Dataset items
=== Section Start ===

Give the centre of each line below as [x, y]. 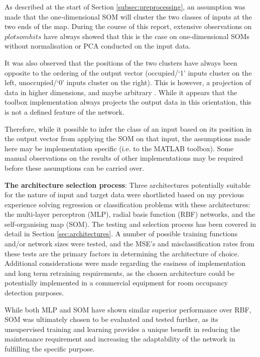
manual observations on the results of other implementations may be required [124, 158]
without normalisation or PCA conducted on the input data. [98, 46]
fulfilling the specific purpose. [50, 348]
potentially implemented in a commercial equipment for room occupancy [116, 283]
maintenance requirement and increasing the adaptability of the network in [120, 339]
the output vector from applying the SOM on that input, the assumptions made [127, 138]
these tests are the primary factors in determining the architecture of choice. [122, 253]
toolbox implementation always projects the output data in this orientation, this [128, 102]
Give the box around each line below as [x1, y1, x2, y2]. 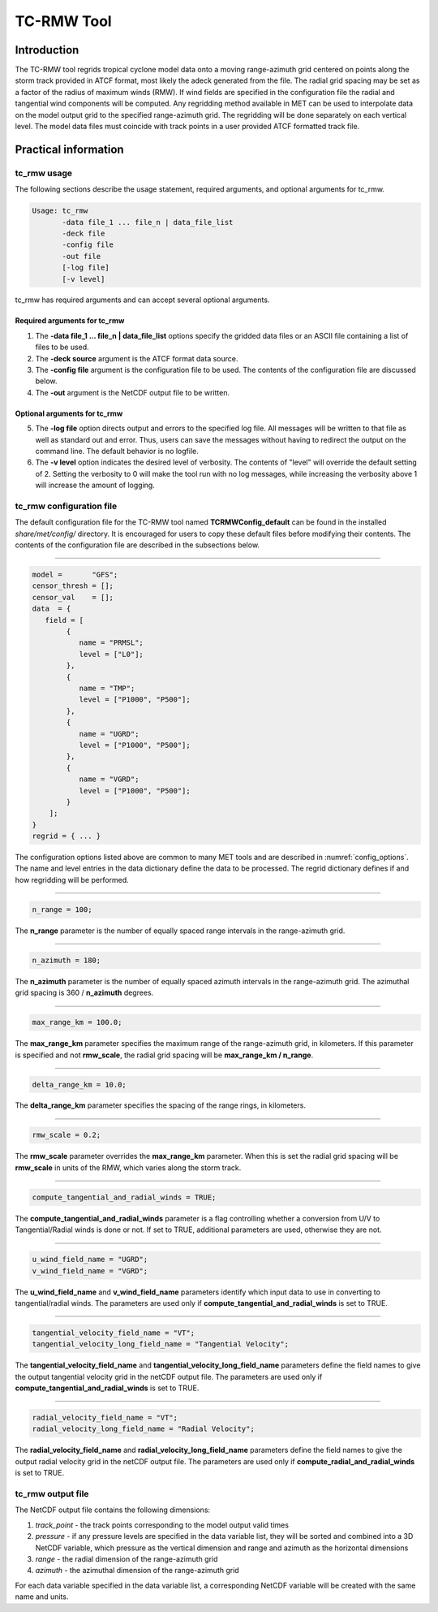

=== Section End ===

**PROBLEM TO SOLVE**
With the pictures excluded, transcribe word for word only the lines from the one containing "these tests are" through the last line of the records.

**EXERCISE SOLUTION**
these tests are the primary factors in determining the architecture of choice. [122, 253]
toolbox implementation always projects the output data in this orientation, this [128, 102]
Give the box around each line below as [x1, y1, x2, y2]. 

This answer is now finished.